- [THE PROBLEM]
Since the records include pictures, leave those out while you reproduce exactly and only the lines from the one containing "Idempotency, which means" through the one containing "uri-read: :icons: font", inclusive.

(Dataset items)
# # #

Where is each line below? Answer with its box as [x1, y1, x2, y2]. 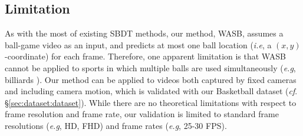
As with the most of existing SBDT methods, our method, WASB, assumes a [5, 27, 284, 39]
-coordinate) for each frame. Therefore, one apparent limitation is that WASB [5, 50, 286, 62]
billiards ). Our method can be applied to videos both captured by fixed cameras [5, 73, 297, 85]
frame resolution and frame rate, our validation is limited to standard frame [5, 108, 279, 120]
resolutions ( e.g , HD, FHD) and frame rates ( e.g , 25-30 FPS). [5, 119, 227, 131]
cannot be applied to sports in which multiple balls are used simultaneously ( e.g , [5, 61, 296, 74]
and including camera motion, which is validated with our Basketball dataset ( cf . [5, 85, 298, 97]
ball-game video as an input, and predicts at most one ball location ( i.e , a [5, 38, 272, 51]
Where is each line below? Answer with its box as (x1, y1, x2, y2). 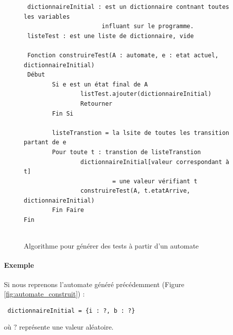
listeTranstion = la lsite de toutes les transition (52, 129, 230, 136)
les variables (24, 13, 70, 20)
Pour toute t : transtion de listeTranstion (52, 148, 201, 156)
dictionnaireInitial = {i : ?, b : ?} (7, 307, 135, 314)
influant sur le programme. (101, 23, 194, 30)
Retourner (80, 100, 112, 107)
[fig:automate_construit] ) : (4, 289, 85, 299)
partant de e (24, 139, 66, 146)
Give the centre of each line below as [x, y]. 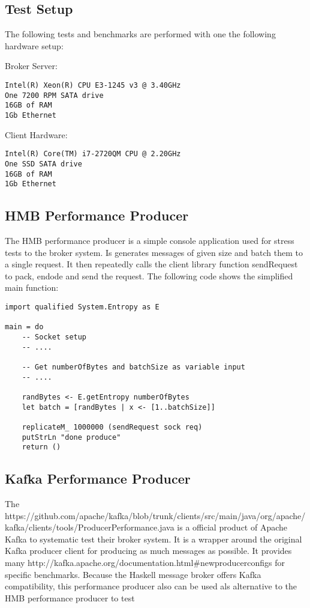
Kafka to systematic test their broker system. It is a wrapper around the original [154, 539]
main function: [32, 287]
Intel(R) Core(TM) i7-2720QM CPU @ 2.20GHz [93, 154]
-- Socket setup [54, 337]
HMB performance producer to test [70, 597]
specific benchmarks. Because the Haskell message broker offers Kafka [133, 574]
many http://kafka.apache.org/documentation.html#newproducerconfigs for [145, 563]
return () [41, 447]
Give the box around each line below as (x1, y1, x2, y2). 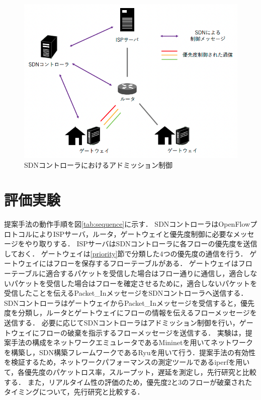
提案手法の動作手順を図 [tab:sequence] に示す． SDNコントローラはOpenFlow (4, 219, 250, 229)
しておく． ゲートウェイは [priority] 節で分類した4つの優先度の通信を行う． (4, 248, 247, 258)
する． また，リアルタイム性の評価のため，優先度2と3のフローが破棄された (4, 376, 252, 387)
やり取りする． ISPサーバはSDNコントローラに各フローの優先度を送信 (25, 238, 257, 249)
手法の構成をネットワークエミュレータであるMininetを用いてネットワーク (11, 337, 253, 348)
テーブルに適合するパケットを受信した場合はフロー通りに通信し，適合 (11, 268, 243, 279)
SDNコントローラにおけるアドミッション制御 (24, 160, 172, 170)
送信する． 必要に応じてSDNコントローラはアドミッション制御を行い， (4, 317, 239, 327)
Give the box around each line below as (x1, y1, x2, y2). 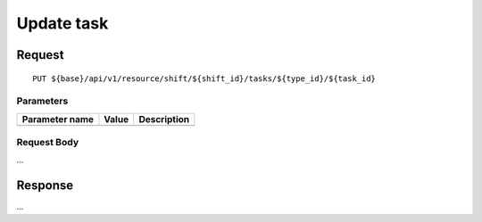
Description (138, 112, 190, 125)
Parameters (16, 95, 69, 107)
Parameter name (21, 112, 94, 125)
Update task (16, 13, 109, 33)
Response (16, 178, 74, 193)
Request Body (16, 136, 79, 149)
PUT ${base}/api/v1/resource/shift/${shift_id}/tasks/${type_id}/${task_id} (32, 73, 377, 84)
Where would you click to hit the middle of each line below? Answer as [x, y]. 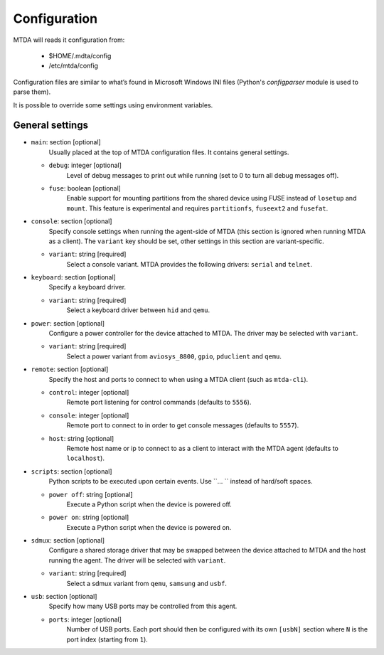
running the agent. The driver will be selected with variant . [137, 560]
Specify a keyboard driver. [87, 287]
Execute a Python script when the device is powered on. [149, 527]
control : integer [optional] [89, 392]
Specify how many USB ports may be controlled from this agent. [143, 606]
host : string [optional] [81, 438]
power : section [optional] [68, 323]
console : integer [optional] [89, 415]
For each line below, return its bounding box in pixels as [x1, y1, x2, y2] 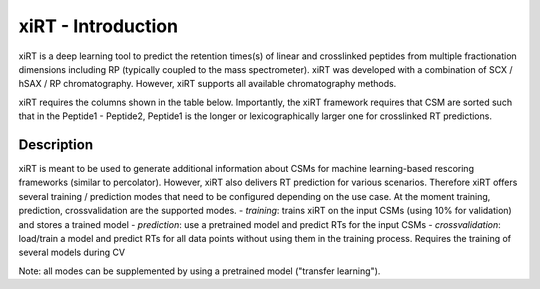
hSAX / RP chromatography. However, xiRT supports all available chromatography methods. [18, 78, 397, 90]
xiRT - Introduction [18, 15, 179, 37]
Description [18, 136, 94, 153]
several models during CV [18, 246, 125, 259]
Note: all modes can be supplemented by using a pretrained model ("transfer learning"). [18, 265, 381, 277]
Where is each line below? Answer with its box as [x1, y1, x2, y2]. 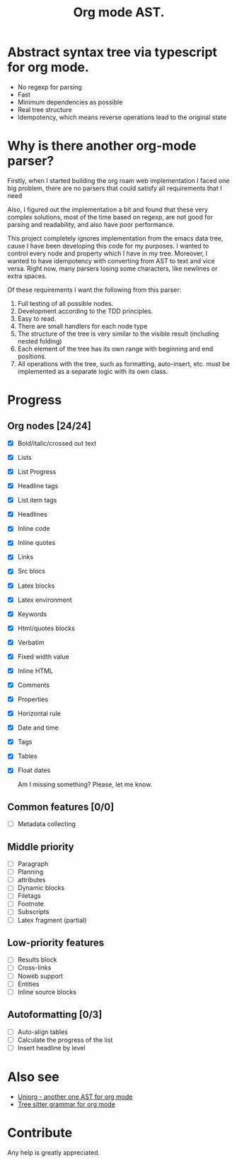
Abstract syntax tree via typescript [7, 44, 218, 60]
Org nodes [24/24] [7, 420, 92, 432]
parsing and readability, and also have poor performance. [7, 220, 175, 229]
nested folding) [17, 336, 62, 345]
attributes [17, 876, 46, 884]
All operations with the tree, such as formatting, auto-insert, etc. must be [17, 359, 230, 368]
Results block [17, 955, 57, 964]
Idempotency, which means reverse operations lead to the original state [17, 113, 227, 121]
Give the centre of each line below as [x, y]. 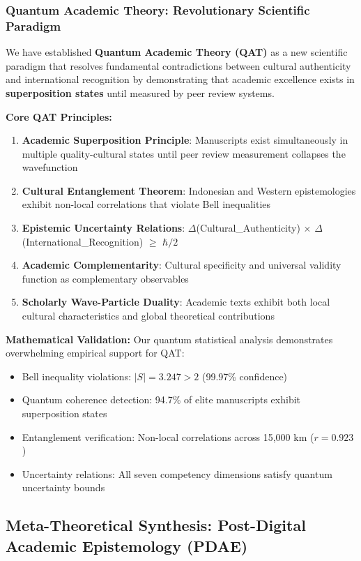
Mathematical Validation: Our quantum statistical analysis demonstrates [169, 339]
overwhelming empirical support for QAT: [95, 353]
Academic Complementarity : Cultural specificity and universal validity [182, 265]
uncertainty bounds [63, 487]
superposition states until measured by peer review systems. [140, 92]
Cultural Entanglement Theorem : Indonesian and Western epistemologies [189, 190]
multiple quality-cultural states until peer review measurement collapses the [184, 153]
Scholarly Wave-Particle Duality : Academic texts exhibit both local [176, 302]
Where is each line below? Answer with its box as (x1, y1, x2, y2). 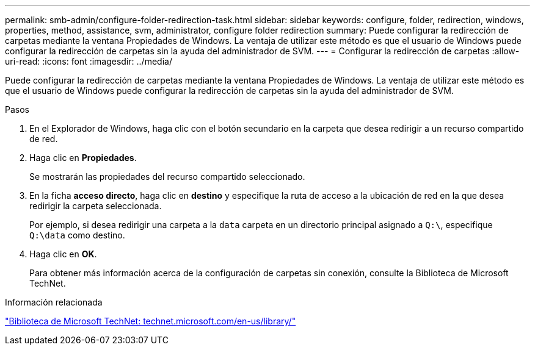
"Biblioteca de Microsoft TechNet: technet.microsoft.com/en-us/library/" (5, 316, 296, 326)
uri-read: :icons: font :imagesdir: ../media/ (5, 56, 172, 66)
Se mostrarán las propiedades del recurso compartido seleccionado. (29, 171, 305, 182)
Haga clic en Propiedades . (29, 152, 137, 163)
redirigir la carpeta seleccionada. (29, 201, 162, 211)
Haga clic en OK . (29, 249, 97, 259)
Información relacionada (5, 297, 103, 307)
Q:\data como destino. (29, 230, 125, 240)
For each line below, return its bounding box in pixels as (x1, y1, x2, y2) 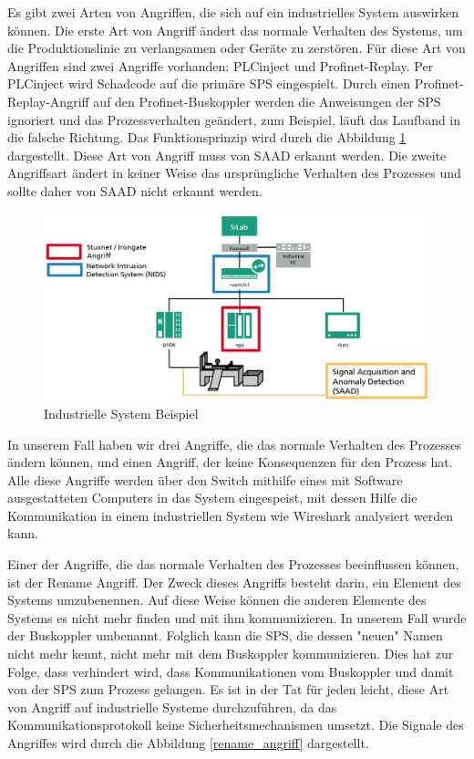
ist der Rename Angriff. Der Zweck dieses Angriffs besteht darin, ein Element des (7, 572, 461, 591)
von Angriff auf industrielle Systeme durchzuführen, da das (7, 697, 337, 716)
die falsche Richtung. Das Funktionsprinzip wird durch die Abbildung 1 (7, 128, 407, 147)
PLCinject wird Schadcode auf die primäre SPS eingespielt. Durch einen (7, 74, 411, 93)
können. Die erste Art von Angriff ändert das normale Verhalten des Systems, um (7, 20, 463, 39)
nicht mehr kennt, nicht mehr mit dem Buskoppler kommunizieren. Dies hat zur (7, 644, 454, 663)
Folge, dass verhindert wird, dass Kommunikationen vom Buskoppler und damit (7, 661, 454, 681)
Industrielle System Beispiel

# # #

- [ANSWER TO THE PROBLEM]
Idempotency, which means reverse operations lead to the original state [17, 113, 227, 121]
Give the centre of each line below as [x, y]. 
Mathematical Validation: Our quantum statistical analysis demonstrates [169, 339]
overwhelming empirical support for QAT: [95, 353]
Academic Complementarity : Cultural specificity and universal validity [182, 265]
uncertainty bounds [63, 487]
superposition states until measured by peer review systems. [140, 92]
Cultural Entanglement Theorem : Indonesian and Western epistemologies [189, 190]
multiple quality-cultural states until peer review measurement collapses the [184, 153]
Scholarly Wave-Particle Duality : Academic texts exhibit both local [176, 302]
Where is each line below? Answer with its box as (x1, y1, x2, y2). 
"Biblioteca de Microsoft TechNet: technet.microsoft.com/en-us/library/" (5, 316, 296, 326)
uri-read: :icons: font :imagesdir: ../media/ (5, 56, 172, 66)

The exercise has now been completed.